We demonstrated that vitamin D plus omega-3 fatty acids supplementation in GDM women for 6 weeks led to significant increases in plasma TAC and GSH concentrations, and a significant decrease in plasma MDA levels compared with other groups. Similarly our findings were observed following high-dose vitamin D supplementation (50,000 IU every 2 weeks) increased TAC and GSH concentrations in patients with GDM [40]. In addition, supplementation with vitamin D at a dosage of 200,000 IU significantly increased TAC levels in elderly subjects with vitamin D insufficiency [33]. Vitamin D supplementation at a dosage of 100,000 IU monthly for 3 months to overweight and obese subjects also decreased oxidative stress mediators of arterial stiffness [41]. On the other hand, a significant beneficial effect was seen following supplementation with 400 mg/day of DHA for 2 weeks on platelet function and oxidative stress in patients with T2DM [42]. Furthermore, fish oil supplementation significantly decreased biomarkers of oxidative stress after a single bout of eccentric exercise in healthy man [43]. However, supplementation of fish oil to patients with Alzheimer’s disease for 6 months did not affect biomarkers of oxidative stress [44]. Oxidative stress imbalance in GDM is important in the pathophysiological processes involved in vascular diseases, such as diabetes, hypertension and cardiovascular diseases [45]. Vitamin D intake can improve oxidative stress through its antioxidant properties [46], and decreasing production of reactive oxygen species and pro-inflammatory cytokines [47]. In addition, observed beneficial effects on biomarkers of oxidative stress by omega-3 fatty acids may be mediated by their anti-inflammatory properties [48].

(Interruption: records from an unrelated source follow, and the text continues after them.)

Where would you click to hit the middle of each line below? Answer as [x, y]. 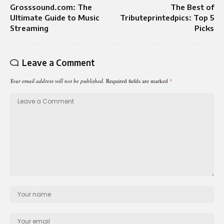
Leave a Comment [58, 62]
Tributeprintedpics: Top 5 [167, 17]
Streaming [29, 28]
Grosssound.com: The [51, 7]
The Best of [192, 7]
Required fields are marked [138, 80]
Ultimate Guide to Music [55, 17]
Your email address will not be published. [57, 80]
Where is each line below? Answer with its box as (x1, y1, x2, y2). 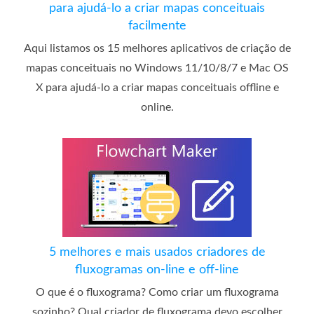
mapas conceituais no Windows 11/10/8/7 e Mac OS (25, 62, 289, 74)
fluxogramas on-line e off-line (75, 264, 239, 277)
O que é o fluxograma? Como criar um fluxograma (35, 287, 279, 299)
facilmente (128, 20, 186, 33)
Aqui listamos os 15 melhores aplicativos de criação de (23, 43, 291, 55)
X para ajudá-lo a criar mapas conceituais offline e (35, 82, 279, 94)
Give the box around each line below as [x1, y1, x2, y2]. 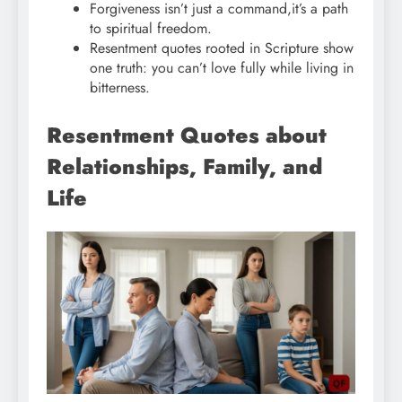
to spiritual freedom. [90, 18, 212, 39]
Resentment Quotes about [47, 119, 327, 152]
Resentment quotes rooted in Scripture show [90, 38, 354, 59]
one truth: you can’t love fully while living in [90, 57, 354, 79]
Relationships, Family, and [47, 151, 322, 183]
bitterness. [90, 77, 150, 99]
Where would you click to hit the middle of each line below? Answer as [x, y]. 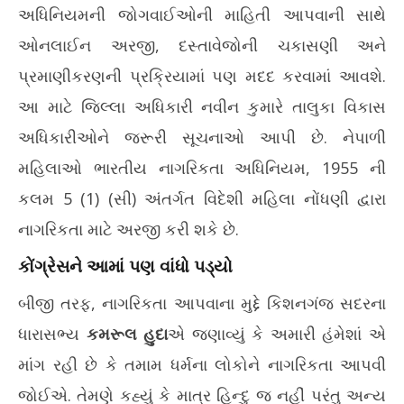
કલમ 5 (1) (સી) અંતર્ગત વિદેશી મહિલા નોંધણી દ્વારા [202, 198]
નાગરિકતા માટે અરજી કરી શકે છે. [129, 229]
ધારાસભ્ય [52, 334]
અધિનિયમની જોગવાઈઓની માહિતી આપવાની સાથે [202, 14]
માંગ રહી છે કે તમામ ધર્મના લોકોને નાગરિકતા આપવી [202, 364]
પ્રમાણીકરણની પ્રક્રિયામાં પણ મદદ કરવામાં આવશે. [202, 76]
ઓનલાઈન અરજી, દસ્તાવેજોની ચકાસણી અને [202, 45]
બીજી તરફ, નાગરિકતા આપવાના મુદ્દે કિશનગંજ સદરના [202, 303]

It must be kept in mind that in the current study, vitamin D and omga-3 fatty acids co-supplementation may have an indirect role in newborns’ hyperbilirubinemia and hospitalization due to their effects on improved biomarkers of inflammation and oxidative stress. In a study by Kalra et al. [49], it observed that supplementation with one dose of 1500 μg vitamin D3 in the second trimester or two doses of 3000 μg vitamin D3 each in the second and third trimesters resulted in improved liver enzyme levels in cord blood of the infants. In addition, fish oil supplementation (0.2 g/kg body weight daily) for 5 days in postoperative cancer subjects was associated with significant reductions of bilirubin and liver enzymes levels [50]. However, supplementation with 25 mg/day of ergocalciferol to pregnant women did not affect mean birth weight [51, 52]. Moreover, supplementation with 600 mg/day of DHA in the last half of gestation resulted in overall greater gestation duration and infant size [53]. Active form of vitamin D induces vitamin D receptors, which in turn act as a receptor for secondary bile acids, such as lithocholic acid and 3-ketocholanic acid, and leads to their catabolism via induction of cytochrome 3A enzymes [17, 54].

Few limitations must be considered in the interpretation of our findings. The main limitation of our study is the lack of measurements of circulating levels of EPA, DHA and other omega-3 fatty acids at baseline and after the 6-week intervention due to budget limitations. In addition, further studies are needed to assess the gene expression related to inflammation and oxidative stress to explore the plausible mechanism and confirm our findings.

Conclusions

Overall, vitamin D and omega-3 fatty acids co-supplementation for 6 weeks among GDM women had beneficial effects on some biomarkers of inflammation, oxidative stress and pregnancy outcomes.